In commercial dishwashers, the final rinse water will mix with and become the pre-final rinse water. The rinse water may also be fed back into the wash water or be used directly as the wash water for the next cycle. Consequently when a rinse aid is formulated the surfactant and any other additive should be chosen based on their effect in the wash bath as well as in the rinse water. An additional important aspect of a rinse aid, therefore, is the ability of the rinse aid to defoam food soils in the alkaline wash bath. Proteinaceous food soils are particularly prone to foam in agitated alkaline wash baths. Foam, or more specifically entrapped air in the wash spray, will reduce the mechanical efficiency of the spray and interfere with maximim soil removal. Many low foam surfactants are effective soil defoamers, however, other additives may interfere with soil defoaming.
While low foam surfactants have improved the wetting of rinse water on substrates, they have not completely eliminated spotting and streaking problems. It is known that the addition of a low molecular weight neutralized polyelectrolyte, such as polyacrylic acid, to the rinse water can further reduce spotting and filming or streaking. It is believed that these low molecular weight water soluble polymers can adsorb onto slightly soiled substrates and make the surface more hydrophilic. A more hydrophilic surface can be more readily wetted by the surfactant-containing rinse water. Poly(meth)acrylic polymers are especially useful because they do not contribute to foam formation and do not interefere with the soil defoaming activity of the low foam surfactants. A major obstacle, however, exists to the use of low molecular weight poly(meth)acrylic acids in rinse aids. This obstacle is due to the incompatibility of these polymers in aqueous rinse aid formulations containing low foam surfactants. Combining such polymers and surfactants in water results in phase separation. Upon standing for a short period of time the water containing these polymers and surfactants will form two or more layers of different compositions. This phase separation is obviously unsatisfactory since non-uniform addition of the desired components will occur as the formulation is injected into the machine. For example, the formulation may contain too little surfactant to provide adequate wetting or too much leading to excessive foam.

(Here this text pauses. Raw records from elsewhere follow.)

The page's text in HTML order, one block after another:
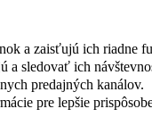
a zaisťujú ich riadne
sledovať ich
predajných kanálov.
pre lepšie
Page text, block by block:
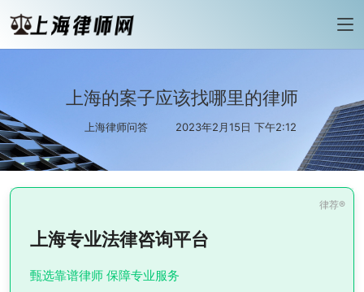
上海的案子应该找哪里的律师
上海律师问答 2023年2月15日 下午2:12
上海专业法律咨询平台
甄选靠谱律师 保障专业服务
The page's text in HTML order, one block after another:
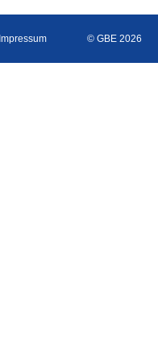
Impressum © GBE 2026
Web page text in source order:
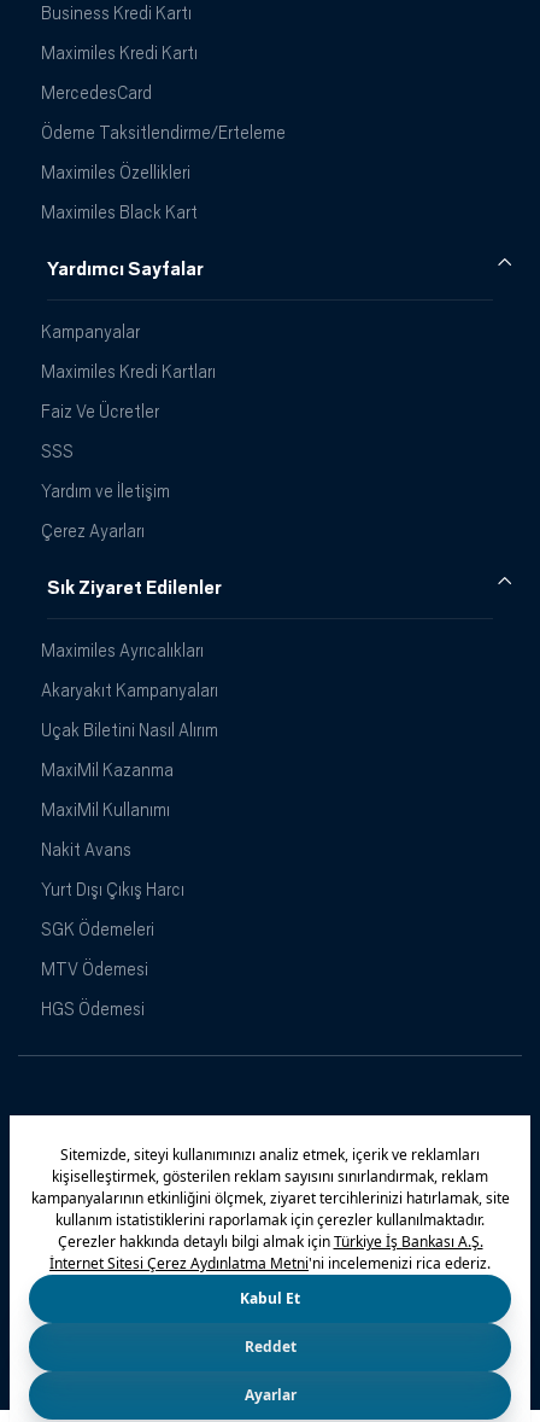
Business Kredi Kartı
Maximiles Kredi Kartı
MercedesCard
Ödeme Taksitlendirme/Erteleme
Maximiles Özellikleri
Maximiles Black Kart
Yardımcı Sayfalar
Kampanyalar
Maximiles Kredi Kartları
Faiz Ve Ücretler
SSS
Yardım ve İletişim
Çerez Ayarları
Sık Ziyaret Edilenler
Maximiles Ayrıcalıkları
Akaryakıt Kampanyaları
Uçak Biletini Nasıl Alırım
MaxiMil Kazanma
MaxiMil Kullanımı
Nakit Avans
Yurt Dışı Çıkış Harcı
SGK Ödemeleri
MTV Ödemesi
HGS Ödemesi
© 2026 Türkiye İş Bankası A.Ş.
Maximiles Kampanyalar Yasal Uyarı Güvenlik
Gizlilik Politikamız Bilgi Toplumu Hizmetleri
Çerez Politikası Kişisel Verilerin Korunması
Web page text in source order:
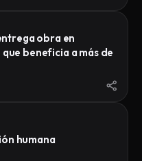
obra en
beneficia a más de
humana
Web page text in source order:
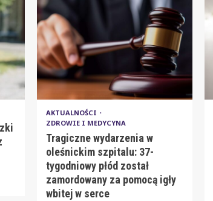
AKTUALNOŚCI
ZDROWIE I MEDYCYNA
Tragiczne wydarzenia w
oleśnickim szpitalu: 37-
tygodniowy płód został
zamordowany za pomocą igły
wbitej w serce
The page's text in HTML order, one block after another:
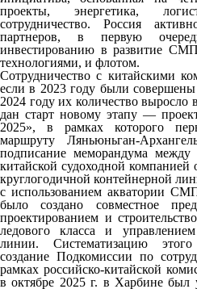
проекты, энергетика,
сотрудничество. Россия
партнеров, в первую
инвестированию в развитие
технологиями, и флотом.
Сотрудничество с китайскими
если в 2023 году были
2024 году их количество
дан старт новому этапу —
2025», в рамках которого
маршруту Ляньюньган-
подписание меморандума между
китайской судоходной компанией
круглогодичной контейнерной
с использованием акватории
было создано совместное
проектированием и
ледового класса и
линии. Систематизацию этого
создание Подкомиссии по
рамках российско-китайской
в октябре 2025 г. в Харбине был
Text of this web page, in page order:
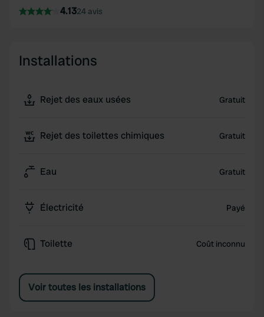
4.1324 avis
Installations
Rejet des eaux usées Gratuit
Rejet des toilettes chimiques Gratuit
Eau Gratuit
Électricité Payé
Toilette Coût inconnu
Voir toutes les installations

Hydrotropes such as sodium xylene sulfonate, cumene sulfonate and short chain alkyl sulfates have been used to raise the cloud point of low foam surfactants to permit the formulation of stable aqueous concentrates. For example see U.S. Pat. Nos. 3,563,901 and 4,443,270. These hydrotropes have little effect, however, on compatibilizing low foam surfactants with low molecular weight polymers in aqueous concentrates. Moreover, even in cases where hydrotropes give limited compatibility, they suffer from the major disadvantage of interfering with the food soil defoaming activity of the surfactants.

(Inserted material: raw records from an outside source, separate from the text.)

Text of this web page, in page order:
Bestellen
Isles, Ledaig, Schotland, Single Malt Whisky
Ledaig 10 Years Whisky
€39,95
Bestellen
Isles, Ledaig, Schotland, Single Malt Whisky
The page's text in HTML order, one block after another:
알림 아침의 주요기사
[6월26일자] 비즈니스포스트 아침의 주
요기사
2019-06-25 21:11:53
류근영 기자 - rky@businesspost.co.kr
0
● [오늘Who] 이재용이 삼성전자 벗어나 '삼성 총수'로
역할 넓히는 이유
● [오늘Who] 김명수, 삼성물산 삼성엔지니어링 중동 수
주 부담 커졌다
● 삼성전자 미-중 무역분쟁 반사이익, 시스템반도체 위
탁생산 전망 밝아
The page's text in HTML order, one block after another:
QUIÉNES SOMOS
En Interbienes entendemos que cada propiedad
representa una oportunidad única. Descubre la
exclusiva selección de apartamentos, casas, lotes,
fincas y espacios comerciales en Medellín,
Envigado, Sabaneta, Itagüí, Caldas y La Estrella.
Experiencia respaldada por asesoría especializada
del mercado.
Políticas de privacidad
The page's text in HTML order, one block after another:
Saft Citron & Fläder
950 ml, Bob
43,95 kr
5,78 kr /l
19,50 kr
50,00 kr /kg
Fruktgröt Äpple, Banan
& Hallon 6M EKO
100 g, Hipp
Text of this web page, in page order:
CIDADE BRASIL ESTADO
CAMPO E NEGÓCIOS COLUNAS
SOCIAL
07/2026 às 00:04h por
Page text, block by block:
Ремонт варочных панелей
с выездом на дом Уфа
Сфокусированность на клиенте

Water miscible solvents, such as isopropanol and propylene glycol, and hydrogen bond breaking compounds, such as urea, have also been proposed for use in formulating rinse aids containing low foam nonionic surfactants. However, they have been found to have little or no effect on compatibilizing polyacrylic acids with low foam surfactants. Combinations of a hydrotrope and such solvents offer some improvement over the use of either compound alone, but the combinations still result in rinse aids having limited compatibility and adversely effect food soil defoaming activity.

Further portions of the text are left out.